> [Task brief] Reproduce exactly the lines from the one containing "from here: https://seafile.utu.fi/d/44a70f80ac1e46a9ad0a/" through the last line of the records below, both included. Leave out any pictures.

'''

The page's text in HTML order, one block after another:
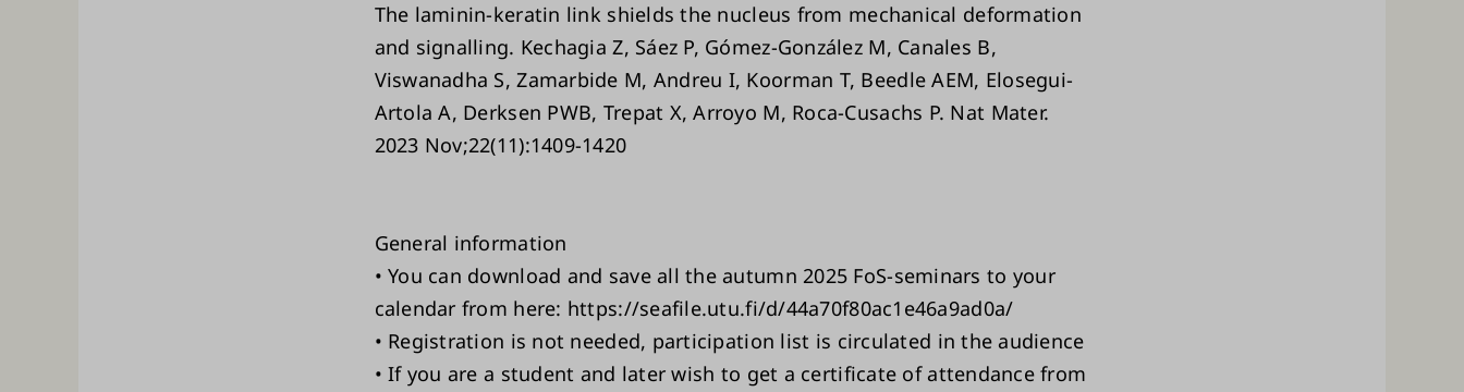
The laminin-keratin link shields the nucleus from mechanical deformation
and signalling. Kechagia Z, Sáez P, Gómez-González M, Canales B,
Viswanadha S, Zamarbide M, Andreu I, Koorman T, Beedle AEM, Elosegui-
Artola A, Derksen PWB, Trepat X, Arroyo M, Roca-Cusachs P. Nat Mater.
2023 Nov;22(11):1409-1420
General information
• You can download and save all the autumn 2025 FoS-seminars to your
calendar from here: https://seafile.utu.fi/d/44a70f80ac1e46a9ad0a/
• Registration is not needed, participation list is circulated in the audience
• If you are a student and later wish to get a certificate of attendance from
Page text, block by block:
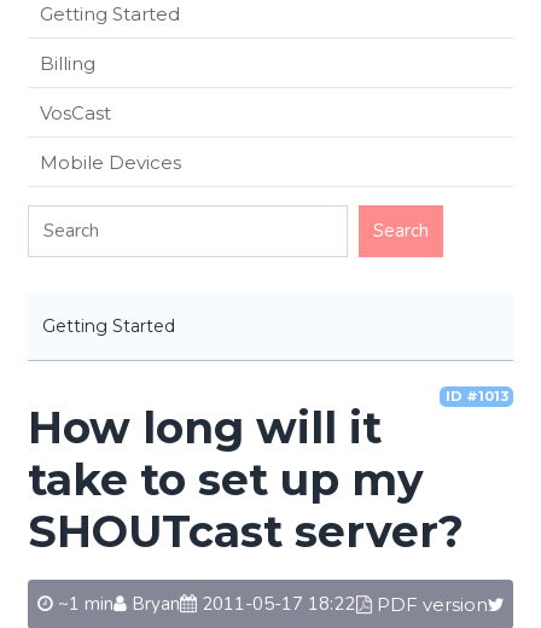
Getting Started
Billing
VosCast
Mobile Devices
Getting Started
ID #1013
How long will it
take to set up my
SHOUTcast server?
~1 min Bryan 2011-05-17 18:22 PDF version

'''

> [Exercise answer]
calendar from here: https://seafile.utu.fi/d/44a70f80ac1e46a9ad0a/
• Registration is not needed, participation list is circulated in the audience
• If you are a student and later wish to get a certificate of attendance from
Page text, block by block:
Getting Started
Billing
VosCast
Mobile Devices
Getting Started
ID #1013
How long will it
take to set up my
SHOUTcast server?
~1 min Bryan 2011-05-17 18:22 PDF version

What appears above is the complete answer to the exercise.